The human population infected with LF in Nigeria was previously estimated to be 13.53 million [10]. This estimate, however, was derived from modelling 27 infection data points of which the most recent survey was conducted in the year 1990 using population estimates of the year 2000. These surveys were mostly conducted by individual researchers in their region of interest with no inter-survey standardisation. The geographical extent and standardised protocol of the survey dataset used for the present analysis coupled with a robust modelling method provides the most comprehensive picture of LF endemicity in Nigeria to date. We however did not account for age structure in our population estimates; therefore, figures presented in this work are likely to be higher than the actual infected population.

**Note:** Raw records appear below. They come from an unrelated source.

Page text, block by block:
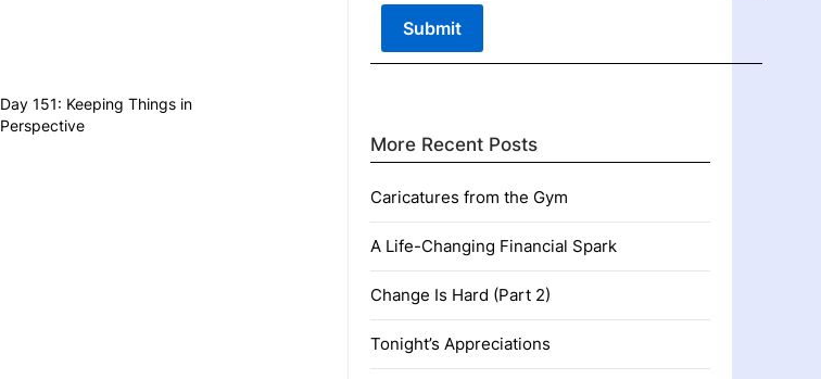
Day 151: Keeping Things in
Perspective
More Recent Posts
Caricatures from the Gym
A Life-Changing Financial Spark
Change Is Hard (Part 2)
Tonight’s Appreciations
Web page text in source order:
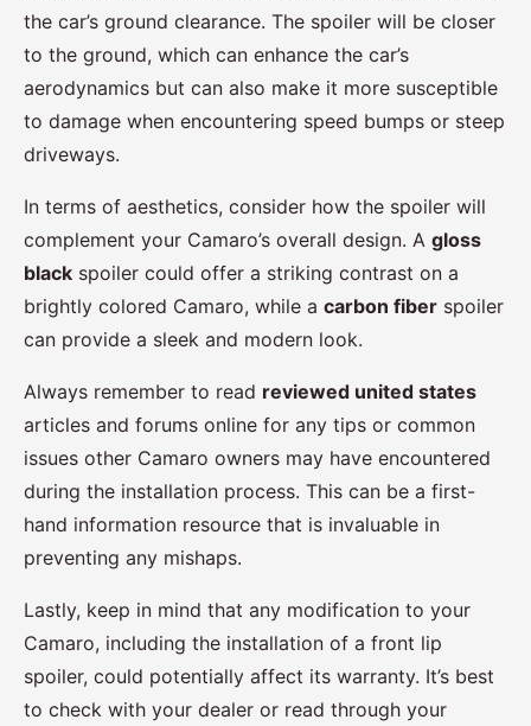
the car’s ground clearance. The spoiler will be closer
to the ground, which can enhance the car’s
aerodynamics but can also make it more susceptible
to damage when encountering speed bumps or steep
driveways.
In terms of aesthetics, consider how the spoiler will
complement your Camaro’s overall design. A gloss
black spoiler could offer a striking contrast on a
brightly colored Camaro, while a carbon fiber spoiler
can provide a sleek and modern look.
Always remember to read reviewed united states
articles and forums online for any tips or common
issues other Camaro owners may have encountered
during the installation process. This can be a first-
hand information resource that is invaluable in
preventing any mishaps.
Lastly, keep in mind that any modification to your
Camaro, including the installation of a front lip
spoiler, could potentially affect its warranty. It’s best
to check with your dealer or read through your
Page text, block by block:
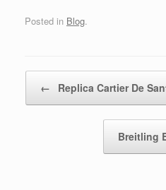
Posted in Blog.
← Replica Cartier De
Breitling
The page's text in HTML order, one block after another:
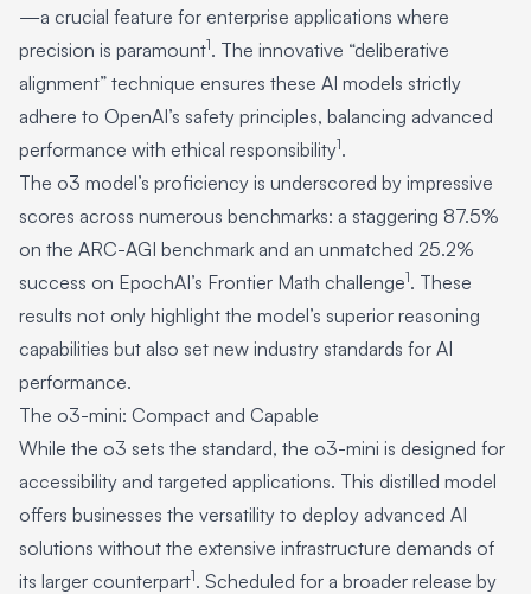
—a crucial feature for enterprise applications where
precision is paramount1. The innovative “deliberative
alignment” technique ensures these AI models strictly
adhere to OpenAI’s safety principles, balancing advanced
performance with ethical responsibility1.
The o3 model’s proficiency is underscored by impressive
scores across numerous benchmarks: a staggering 87.5%
on the ARC-AGI benchmark and an unmatched 25.2%
success on EpochAI’s Frontier Math challenge1. These
results not only highlight the model’s superior reasoning
capabilities but also set new industry standards for AI
performance.
The o3-mini: Compact and Capable
While the o3 sets the standard, the o3-mini is designed for
accessibility and targeted applications. This distilled model
offers businesses the versatility to deploy advanced AI
solutions without the extensive infrastructure demands of
its larger counterpart1. Scheduled for a broader release by
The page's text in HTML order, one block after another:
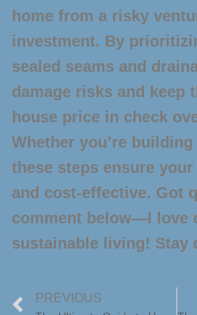
home from a risky
investment. By
sealed seams and
damage risks and keep
house price in check
Whether you’re
these steps ensure
and cost-effective. Got
comment below—I love
sustainable living! Stay
PREVIOUS
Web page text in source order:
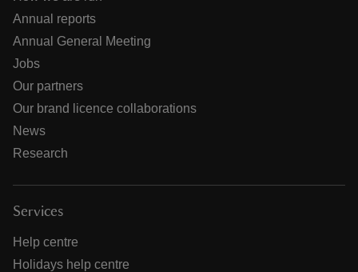
Annual reports
Annual General Meeting
Jobs
Our partners
Our brand licence collaborations
News
Research
Services
Help centre
Holidays help centre
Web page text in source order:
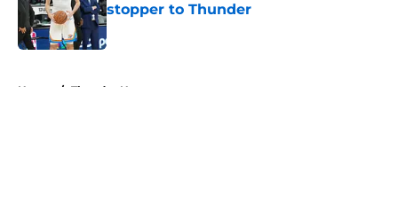
stopper to Thunder
Published by on Invalid Date
Home / Thunder News
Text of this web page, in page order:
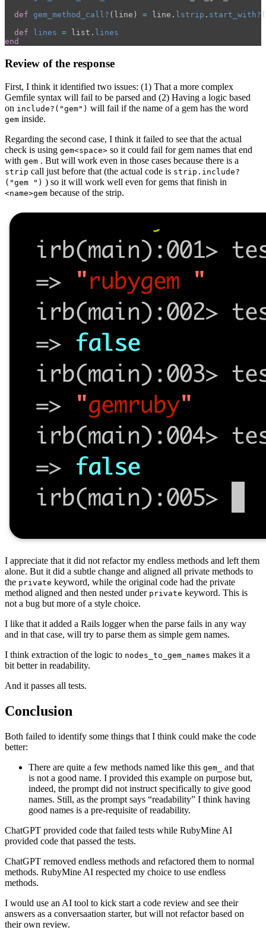
def gem_method_call? ( line ) = line . lstrip . start_with? (
def
lines = list . lines
end
Review of the response
First, I think it identified two issues: (1) That a more complex
Gemfile syntax will fail to be parsed and (2) Having a logic based
on include?("gem") will fail if the name of a gem has the word
gem inside.
Regarding the second case, I think it failed to see that the actual
check is using gem<space> so it could fail for gem names that end
with gem . But will work even in those cases because there is a
strip call just before that (the actual code is strip.include?
("gem ") ) so it will work well even for gems that finish in
<name>gem because of the strip.
I appreciate that it did not refactor my endless methods and left them
alone. But it did a subtle change and aligned all private methods to
the private keyword, while the original code had the private
method aligned and then nested under private keyword. This is
not a bug but more of a style choice.
I like that it added a Rails logger when the parse fails in any way
and in that case, will try to parse them as simple gem names.
I think extraction of the logic to nodes_to_gem_names makes it a
bit better in readability.
And it passes all tests.
Conclusion
Both failed to identify some things that I think could make the code
better:
There are quite a few methods named like this gem_
and that
is not a good name. I provided this example on purpose but,
indeed, the prompt did not instruct specifically to give good
names. Still, as the prompt says “readability” I think having
good names is a pre-requisite of readability.
ChatGPT provided code that failed tests while RubyMine AI
provided code that passed the tests.
ChatGPT removed endless methods and refactored them to normal
methods. RubyMine AI respected my choice to use endless
methods.
I would use an AI tool to kick start a code review and see their
answers as a conversaation starter, but will not refactor based on
their own review.

Mathematical models have been used to assess the impact of intervention (mainly MDA and vector control) on the LF transmission [61]. The three most commonly used models for evaluating LF interventions are the population-based model, EPIFIL [62], and individual-based models TRANSFIL and LYMFASIM [63, 64]. These models have been trialled on data from LF endemic communities in India, Papua New Guinea and Kenya [61]. One key parameter in these models is baseline LF prevalence levels. These prevalence levels, however, were obtained from surveys conducted by in-country programmes which were sometimes patchy and did not have complete geographical coverage of the area of interest. Further, these data follow the structure of RAGFIL mapping, where entire districts are classed as either endemic or non-endemic according to results from a single survey point within the district. Estimates from our work, however, provide a comprehensive picture of the baseline LF burden for Nigeria. This will be invaluable data to parameterise these models in different settings and to assess the spatial heterogeneity of control efforts.

Conclusions

Modelling the baseline endemicity of infection should ideally be performed prior to scaling up control programmes. Good knowledge of the extent of disease burden is also useful for raising awareness and serves as framework for advocacy for community/institutional engagement. Since the LF control programme is already ongoing in Nigeria, these model estimates provide a basis with which to evaluate control efforts and encourage more coordination towards reaching the elimination targets. Prevalence estimates provided may also serve as a proxy for estimating the burden LF morbidity (lymphedema and hydrocele) [65] in line with planning morbidity management and disability prevention programmes.